Once ref fields are available and extended to support ref struct these types can be fully rationalized within those rules. As such the compiler will no longer have the notion of restricted types when using a language version that supports ref fields of ref struct.

To support this our ref safety rules will be updated as follows:

  • __makeref(e) will be logically treated as a method with the signature static TypedReference __makeref(ref T value) were T is the type of e.
  • __refvalue(e, T)
    • When T is a ref struct: will be treated as accessing a field declared as ref scoped T inside e.
    • Will be treated as accessing a field declared as ref T inside e
  • __arglist as a parameter will be implicitly scoped
  • __arglist(...) as an expression will have a ref-safe-to-escape and safe-to-escape of current method.

Conforming runtimes will ensure that TypedReference, RuntimeArgumentHandle and ArgIterator are defined as ref struct. Further TypedReference must be viewed as having a ref field to a ref struct for any possible type (it can store any value). That combined with the above rules will ensure references to the stack do not escape beyond their lifetime.

Note: strictly speaking this is a compiler implementation detail vs. part of the language. But given the relationship with ref fields it is being included in the language proposal for simplicity.

Annotation Definition

At an annotation level every parameter marked ref scoped will have a new lifetime parameter defined. The name will be $paramN where N is the numerical order of the parameter. That lifetime will only have the relationship where $paramN : $local.

ref struct S { } 
void M(ref scoped S s) 

// maps to 

void M<$param1>(ref<$local> S<$param1> s)
    where $param1 : $local

This definition prevents the value from escaping from the method as the lifetime is not returnable. It also prevents local data from escaping from the current method through the parameter as the lifetime is wider than $local but not equivalent.

void M<$param1>(ref<$local> S<$param1> p)
    where $param1 : $local
{

    S<$local> s = new S<$local>(stackalloc int[42]);

    // error: cannot convert S<$local> to S<$param1>
    p = s;
}

At an annotation level every field marked scoped ref (explicitly or implicitly via ref scoped) will have a new lifetime parameter defined. The name will be $refFieldN where N is the numerical order of the field. That lifetime will have the relationship where $refFieldN : $local in all methods that use the type.

ref struct S
{
    scoped ref int i;
}
S M(S p) { }

// maps to 
ref struct S<out $this, $refField1>
{
    ref<$refField1> int i;
}

S<$cm> M<$cm, $l1>(S<$cm, $l1> p)
    where $l1 : $local
{

}

Every field marked as ref scoped will have a new lifetime parameter defined. The name will be $fieldN where N is the numerical order of the field. That lifetime will have the relationship where $fieldN : $refFieldN defined on the type.

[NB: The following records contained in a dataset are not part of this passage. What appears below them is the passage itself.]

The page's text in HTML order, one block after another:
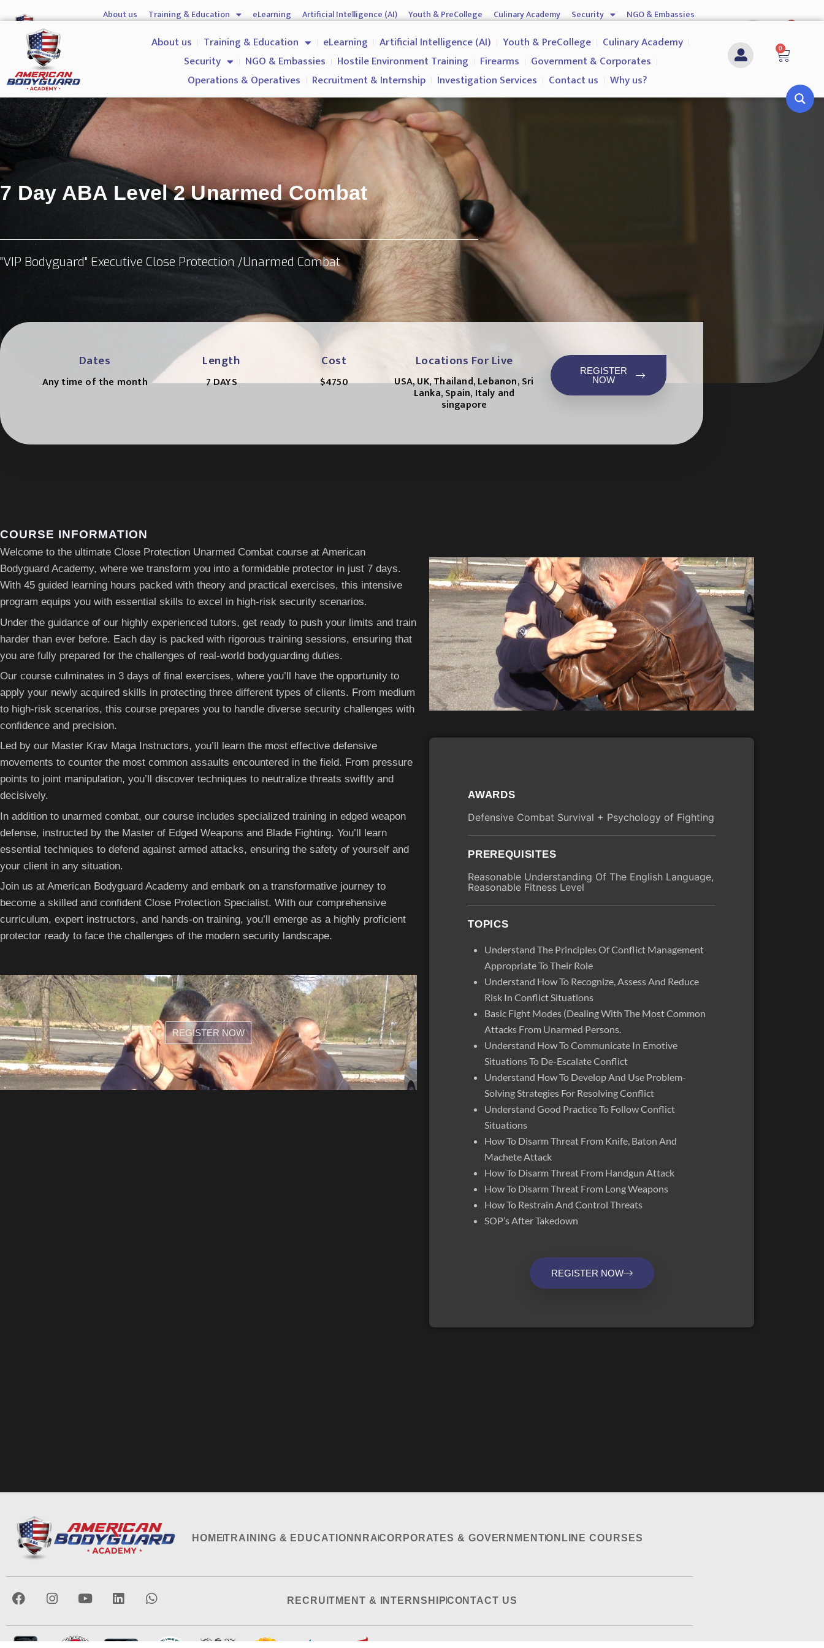
About us Training & Education eLearning Artificial Intelligence (AI) Youth & PreCollege Culinary Academy Security
NGO & Embassies
About us Training & Education eLearning Artificial Intelligence (AI) Youth & PreCollege
Culinary Academy
Security
NGO & Embassies Hostile Environment Training Firearms
Government & Corporates
Operations & Operatives
Recruitment & Internship Investigation Services Contact us Why us?
0
7 Day ABA Level 2 Unarmed Combat
"VIP Bodyguard" Executive Close Protection /Unarmed Combat​
Dates
Any time of the month
Length
7 DAYS
Cost
$4750
Locations For Live
USA, UK, Thailand, Lebanon, Sri
Lanka, Spain, Italy and
singapore
REGISTER
NOW
COURSE INFORMATION
Welcome to the ultimate Close Protection Unarmed Combat course at American
Bodyguard Academy, where we transform you into a formidable protector in just 7 days.
With 45 guided learning hours packed with theory and practical exercises, this intensive
program equips you with essential skills to excel in high-risk security scenarios.
Under the guidance of our highly experienced tutors, get ready to push your limits and train
harder than ever before. Each day is packed with rigorous training sessions, ensuring that
you are fully prepared for the challenges of real-world bodyguarding duties.
Our course culminates in 3 days of final exercises, where you’ll have the opportunity to
apply your newly acquired skills in protecting three different types of clients. From medium
to high-risk scenarios, this course prepares you to handle diverse security challenges with
confidence and precision.
Led by our Master Krav Maga Instructors, you’ll learn the most effective defensive
movements to counter the most common assaults encountered in the field. From pressure
points to joint manipulation, you’ll discover techniques to neutralize threats swiftly and
decisively.
In addition to unarmed combat, our course includes specialized training in edged weapon
defense, instructed by the Master of Edged Weapons and Blade Fighting. You’ll learn
essential techniques to defend against armed attacks, ensuring the safety of yourself and
your client in any situation.
Join us at American Bodyguard Academy and embark on a transformative journey to
become a skilled and confident Close Protection Specialist. With our comprehensive
curriculum, expert instructors, and hands-on training, you’ll emerge as a highly proficient
protector ready to face the challenges of the modern security landscape.
REGISTER NOW
AWARDS
Defensive Combat Survival + Psychology of Fighting
PREREQUISITES
Reasonable Understanding Of The English Language,
Reasonable Fitness Level
TOPICS
Understand The Principles Of Conflict Management
Appropriate To Their Role
Understand How To Recognize, Assess And Reduce
Risk In Conflict Situations
Basic Fight Modes (Dealing With The Most Common
Attacks From Unarmed Persons.
Understand How To Communicate In Emotive
Situations To De-Escalate Conflict
Understand How To Develop And Use Problem-
Solving Strategies For Resolving Conflict
Understand Good Practice To Follow Conflict
Situations
How To Disarm Threat From Knife, Baton And
Machete Attack
How To Disarm Threat From Handgun Attack
How To Disarm Threat From Long Weapons
How To Restrain And Control Threats
SOP’s After Takedown
REGISTER NOW
HOMETRAINING & EDUCATION NRACORPORATES & GOVERNMENTONLINE COURSES
RECRUITMENT & INTERNSHIPCONTACT US

It will also have the relationship where $fieldN : $local in all method that use the type.

ref struct S1 { }
ref struct S2 
{
    ref scoped S1 field;
}

S2 M(S2 p) { }

// maps to 
ref struct S1<out $this> { }
ref struct S2<out $this, $refField1, $field1>
    where $field1 : $refField1
{
    ref<$refField1> S1<$field1> field;
}

S1<$cm, $l1, $l2> M<$cm, $l1>M(S<$cm, $l1, $l2> p)
    where $l2 : $l1
    where $l1 : $local
{

}

These definitions prevent the values (ref or value) from escaping as their lifetimes are never returnable. It does allow for them to be manipulated and adjusted though. Non ref data, or data known to have $heap lifetime, can be assigned into such fields.

Open Issues

Ability to mark this as ref scoped

The proposal does not provide any way to mark this as ref scoped for a given method. At this time the author can see no significant benefits to this. If such scenarios do come along then an attribute such as [RefScoped] could be introduced similar to how [UnscopedRef] works.

Requiring ref fields to ref struct to be scoped

Certain readers are likely to be disappointed that ref field to ref struct must be ref scoped. That limits the number of scenarios which can assign ref data into such fields.

This is unfortunately necessary given the constraints of the design. Having a plain ref effectively requires that explicit lifetime annotations exist in the language. There is no other way to safely express the relationship between the value and the container.